“我和她同一天出生,”杜明茶平静问,“她年纪小,我呢?”
邓言深心里一惊。
一直以来,杜明茶表现的太过独立,让他忘记了,其实她也成年不久。
会哭的孩子有奶吃。
杜明茶从来不哭不闹,不争不抢,在邓言深眼中,就成了可以妥协的那个。
就像现在,邓言深思考的问题,仍旧是如何说服杜明茶,将名额让给邓斯玉。
他心中愧疚,遥看着老师匆匆走来,杜明茶跟在老师身后过去,邓言深快走几步跟上,忍不住说:“明茶,要不我们再找老师聊一聊,让你和斯玉都上台,好不好?”
杜明茶笑了:“你这是想挑软柿子捏?准备再用这种手段把其他人挤下去?”
顾乐乐:“呸。”
白陶陶:“he~tui!”
邓言深说:“也不是这个意思,就是……哎,你怎么这么犟?”
他有些气急败坏,眼看杜明茶推开舞蹈房的门,邓斯玉还在忍着气,柔声劝邓言深:“哥哥,您别生气呀,好好和明茶说,她会理解我们。”

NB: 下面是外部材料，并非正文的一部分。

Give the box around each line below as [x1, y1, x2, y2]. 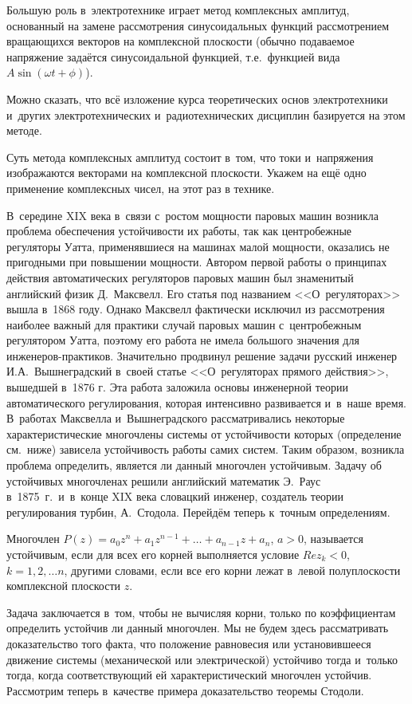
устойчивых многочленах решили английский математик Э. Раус [6, 472, 321, 489]
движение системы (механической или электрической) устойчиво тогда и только [6, 651, 398, 667]
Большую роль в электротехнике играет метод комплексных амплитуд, [6, 2, 350, 18]
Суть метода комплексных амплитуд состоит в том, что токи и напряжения [6, 148, 374, 165]
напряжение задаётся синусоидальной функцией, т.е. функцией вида [6, 48, 340, 65]
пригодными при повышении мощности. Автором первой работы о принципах [6, 254, 387, 270]
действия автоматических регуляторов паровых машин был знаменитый [6, 269, 354, 285]
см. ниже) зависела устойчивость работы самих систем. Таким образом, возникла [6, 441, 405, 458]
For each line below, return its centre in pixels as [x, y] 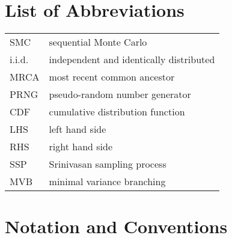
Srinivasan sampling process [108, 164]
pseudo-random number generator [120, 94]
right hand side [81, 147]
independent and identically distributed [132, 59]
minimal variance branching [107, 182]
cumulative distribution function [117, 112]
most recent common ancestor [112, 77]
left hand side [78, 129]

止住步子,邓言深提高声音:“杜明茶,你可得好好想清楚,现在邓家就是你唯一的依靠。没了我们护着你,你以后还打算仰仗谁?”
话音未落,舞蹈房的门开了。
一双修长白皙的大手握住杜明茶的手腕。
身着浓色衬衫的沈淮与露出一张脸来,面容冷静,薄唇深眸,眉目如画。
月光跃过,落了一身,好似他披月而来。
沈淮与将杜明茶拉到自己身侧,低头看她,确认她没有哭泣。
视线从瞬间愣住的邓言深和惊愕不已的邓斯玉身上掠过。
沈淮与居高临下地望着邓言深,语调平和:“仰仗我,你有意见么?”
第37章湿润“我们不是在海棠市。”……
邓斯玉终于看清沈淮与的脸,也看到他握住杜明茶手腕的手。
以一种护崽的姿态。
顾乐乐和白陶陶两个小家伙一左一右站在沈淮与旁边,防备地看着邓斯玉,朝她吐吐舌头,还做了个鬼脸。
脑袋像轰地一下炸开惊雷。
邓斯玉张了张口,然而声音全部堵在咽喉之中,无法出来。
她终于明白了,终于明白为什么顾乐乐和白陶陶会这么护着杜明茶。
想想也是,杜明茶为顾乐乐做家教,近水楼台先得月,与沈淮与的接触必然少不了。一来二往,交情也就这么结下……
近十秒,邓言深才惊诧开口:“二——”
沈淮与将杜明茶拉进房门,将门关上,隔断邓言深没有出口的后半句话。